Task details:
Pictures excluded, reproduce exactly the lines below from the one with "In today’s digital" through the one with "child ratio of 1:8. (103, 46, 170, 57)", both included.

====== Material for this exercise

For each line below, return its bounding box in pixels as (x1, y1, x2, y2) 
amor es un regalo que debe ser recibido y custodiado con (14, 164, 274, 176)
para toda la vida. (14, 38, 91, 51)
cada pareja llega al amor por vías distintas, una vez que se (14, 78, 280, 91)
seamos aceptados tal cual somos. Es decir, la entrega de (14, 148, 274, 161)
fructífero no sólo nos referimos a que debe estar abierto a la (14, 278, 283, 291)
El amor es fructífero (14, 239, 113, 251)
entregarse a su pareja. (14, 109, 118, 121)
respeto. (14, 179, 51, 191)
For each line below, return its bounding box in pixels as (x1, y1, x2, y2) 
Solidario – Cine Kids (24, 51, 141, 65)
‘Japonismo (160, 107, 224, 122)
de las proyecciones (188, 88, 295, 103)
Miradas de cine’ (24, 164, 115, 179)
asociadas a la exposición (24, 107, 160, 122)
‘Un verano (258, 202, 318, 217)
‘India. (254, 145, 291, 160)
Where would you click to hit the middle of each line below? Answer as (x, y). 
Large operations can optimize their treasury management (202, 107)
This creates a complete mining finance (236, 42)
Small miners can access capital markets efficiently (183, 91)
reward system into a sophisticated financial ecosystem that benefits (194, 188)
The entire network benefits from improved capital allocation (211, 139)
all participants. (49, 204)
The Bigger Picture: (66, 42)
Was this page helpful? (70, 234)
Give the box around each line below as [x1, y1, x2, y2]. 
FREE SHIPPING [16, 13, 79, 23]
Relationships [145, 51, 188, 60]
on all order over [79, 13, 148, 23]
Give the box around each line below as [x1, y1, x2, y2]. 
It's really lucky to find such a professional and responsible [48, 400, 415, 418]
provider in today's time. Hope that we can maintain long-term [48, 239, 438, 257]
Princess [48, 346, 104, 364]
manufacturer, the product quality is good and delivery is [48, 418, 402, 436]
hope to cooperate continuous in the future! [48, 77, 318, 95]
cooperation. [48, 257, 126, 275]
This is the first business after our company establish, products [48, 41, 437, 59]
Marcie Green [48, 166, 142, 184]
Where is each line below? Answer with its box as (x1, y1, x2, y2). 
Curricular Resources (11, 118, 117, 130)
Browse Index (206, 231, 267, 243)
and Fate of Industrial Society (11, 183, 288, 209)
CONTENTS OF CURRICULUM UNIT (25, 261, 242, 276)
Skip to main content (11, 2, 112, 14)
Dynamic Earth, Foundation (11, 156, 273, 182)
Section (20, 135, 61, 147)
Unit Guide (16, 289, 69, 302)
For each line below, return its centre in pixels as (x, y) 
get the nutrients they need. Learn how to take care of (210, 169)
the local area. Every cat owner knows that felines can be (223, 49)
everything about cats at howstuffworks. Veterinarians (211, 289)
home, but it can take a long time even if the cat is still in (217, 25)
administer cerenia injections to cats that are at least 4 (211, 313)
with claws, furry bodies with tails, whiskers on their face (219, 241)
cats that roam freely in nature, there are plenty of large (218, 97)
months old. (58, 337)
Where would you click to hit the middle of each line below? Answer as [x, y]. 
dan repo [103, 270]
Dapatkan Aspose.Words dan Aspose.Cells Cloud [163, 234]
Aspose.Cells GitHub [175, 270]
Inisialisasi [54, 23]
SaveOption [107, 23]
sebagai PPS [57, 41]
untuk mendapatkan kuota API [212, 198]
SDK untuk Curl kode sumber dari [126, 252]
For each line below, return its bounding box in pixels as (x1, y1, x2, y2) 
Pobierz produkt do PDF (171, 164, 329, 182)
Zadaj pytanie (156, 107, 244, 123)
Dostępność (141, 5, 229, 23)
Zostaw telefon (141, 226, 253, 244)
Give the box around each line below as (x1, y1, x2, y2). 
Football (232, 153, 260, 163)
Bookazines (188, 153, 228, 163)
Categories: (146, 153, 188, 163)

============
====== Material for this exercise

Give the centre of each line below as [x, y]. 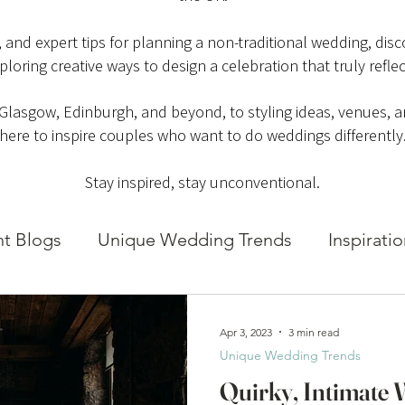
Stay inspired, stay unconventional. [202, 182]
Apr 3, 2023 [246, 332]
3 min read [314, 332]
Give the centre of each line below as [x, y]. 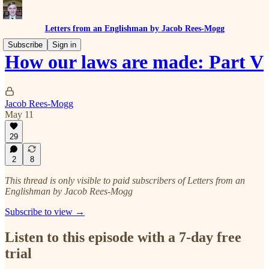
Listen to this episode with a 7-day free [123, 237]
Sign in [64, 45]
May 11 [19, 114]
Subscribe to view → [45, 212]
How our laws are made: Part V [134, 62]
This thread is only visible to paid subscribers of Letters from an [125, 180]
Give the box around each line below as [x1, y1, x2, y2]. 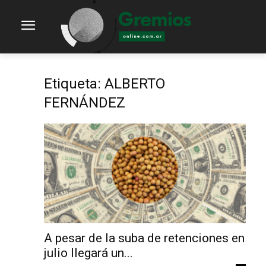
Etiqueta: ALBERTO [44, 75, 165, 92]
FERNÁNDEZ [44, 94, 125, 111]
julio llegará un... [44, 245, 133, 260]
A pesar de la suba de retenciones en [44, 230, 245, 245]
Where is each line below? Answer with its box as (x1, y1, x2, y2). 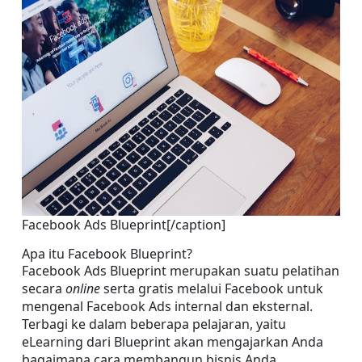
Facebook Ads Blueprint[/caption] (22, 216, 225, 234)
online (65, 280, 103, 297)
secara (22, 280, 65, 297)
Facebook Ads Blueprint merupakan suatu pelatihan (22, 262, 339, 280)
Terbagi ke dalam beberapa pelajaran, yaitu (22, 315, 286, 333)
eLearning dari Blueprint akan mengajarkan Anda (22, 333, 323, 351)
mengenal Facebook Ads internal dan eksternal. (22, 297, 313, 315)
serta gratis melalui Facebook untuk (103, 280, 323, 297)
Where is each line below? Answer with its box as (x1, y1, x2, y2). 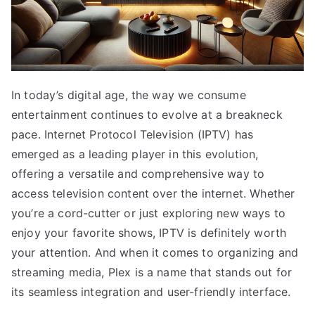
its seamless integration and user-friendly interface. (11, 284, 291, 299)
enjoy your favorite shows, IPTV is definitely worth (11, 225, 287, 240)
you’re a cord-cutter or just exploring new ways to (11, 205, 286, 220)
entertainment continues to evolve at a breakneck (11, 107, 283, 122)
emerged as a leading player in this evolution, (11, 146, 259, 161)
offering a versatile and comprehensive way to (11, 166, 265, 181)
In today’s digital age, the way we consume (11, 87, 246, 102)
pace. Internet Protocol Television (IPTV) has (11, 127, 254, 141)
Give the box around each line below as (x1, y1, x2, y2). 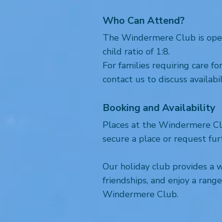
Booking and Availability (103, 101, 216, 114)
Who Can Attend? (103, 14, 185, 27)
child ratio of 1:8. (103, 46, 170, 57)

============

Problem solution:
In today’s digital age, the way we consume (11, 87, 246, 102)
pace. Internet Protocol Television (IPTV) has (11, 127, 254, 141)
Give the box around each line below as (x1, y1, x2, y2). 
Booking and Availability (103, 101, 216, 114)
Who Can Attend? (103, 14, 185, 27)
child ratio of 1:8. (103, 46, 170, 57)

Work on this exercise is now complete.